Attili: «A Paris... però per cortesia, almeno questo sulla scuola media, fammi fare come dico io... fammi ripartire da capo che eravamo ancora in tempo, perché almeno posso dimostrare… perché se io debbo dire di sì a tutto lascio perdere. Se mi arriverà una risposta negativa dell’Anac qualcosa deve succedere, e che si pensa l’amministrazione che io... no? Risano una situazione come questa? Io ti faccio vedere le carte che stavo preparando per sanare la situazione di Paris, perché al primo posto metto l’interesse dell’amministrazione. Però non può essere che questo interesse è tale per cui io debbo addirittura rischiare del mio».
In un’altra intercettazione, il segretario racconta di aver proposto a Piccone di sanare l’affidamento dato a Paris, aggiungendo: «Però l’altra falla fare come dico io, falla fare a me. Ancora sto aspettando. Non mi risponde. Per quanto riguarda Filippo, per me abbiamo chiuso i rapporti». Aveva anche annunciato una lettera a Piccone contestando la legittimità dell’affidamento.

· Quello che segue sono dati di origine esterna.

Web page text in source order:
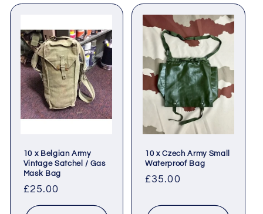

LA SPARTIZIONE. Il 23 febbraio 2018 la Procura rileva anche una turbativa d’asta sul maxi appalto quando l’imprenditore celanese Goffredo Mascitti si incontra con Piccone all’interno della sua segreteria. I due, secondo l’accusa, «parlano a bassa voce, ma si riesce ad intendere che Mascitti si stia riferendo ad alcune gare e a delle buste per cui avrebbe parlato col dirigente Specchio, il quale gli ha però indicato di parlare con Filippo. Mascitti è interessato a un elenco che poi si capisce essere la lista delle ditte interessate a una gara». Piccone rassicura Mascitti «sul fatto che gli farà avere quanto prima l’elenco e chiama la segretaria per reperire il documento.
Piccone: «Allora, l’elenco di questa cosa».
Mascitti: «Delle imprese che hanno fatto richiesta per i lavori».
Piccone: «Poi glielo dico io a Valter... poi te ne fai una copia, la metti dentro una busta e passa Goffredo e se la prende».
«LUI LA DEVE PRENDERE». Il giorno dopo nella segreteria di Piccone sono presenti Specchio e un altro imprenditore di Celano, Johnny Lastella. Secondo l’accusa Piccone chiede di assegnare uno dei tre lotti a Lastella e uno a Mascitti, mentre per il restante si riserva di decidere in futuro. Durante la conversazione Piccone, «indicando col braccio destro in direzione di Lastella, aveva ordinato a Specchio di aggiudicargli il lotto: «Lui ha partecipato, lui la deve prende».
Piccone: «Vabbè una me la devi dare a Goffredo... l’altra magari vediamo». Poi Lastella dice a Specchio: «Quando scegli le 15 ditte, Valter me le fai vedè». Sempre dalle intercettazioni, Piccone dirà successivamente al sindaco che per il terzo lotto potrà decidere lui. Successivamente, però, gli indagati decidono di annullare la gara, anche per i timori dell’indagine in corso.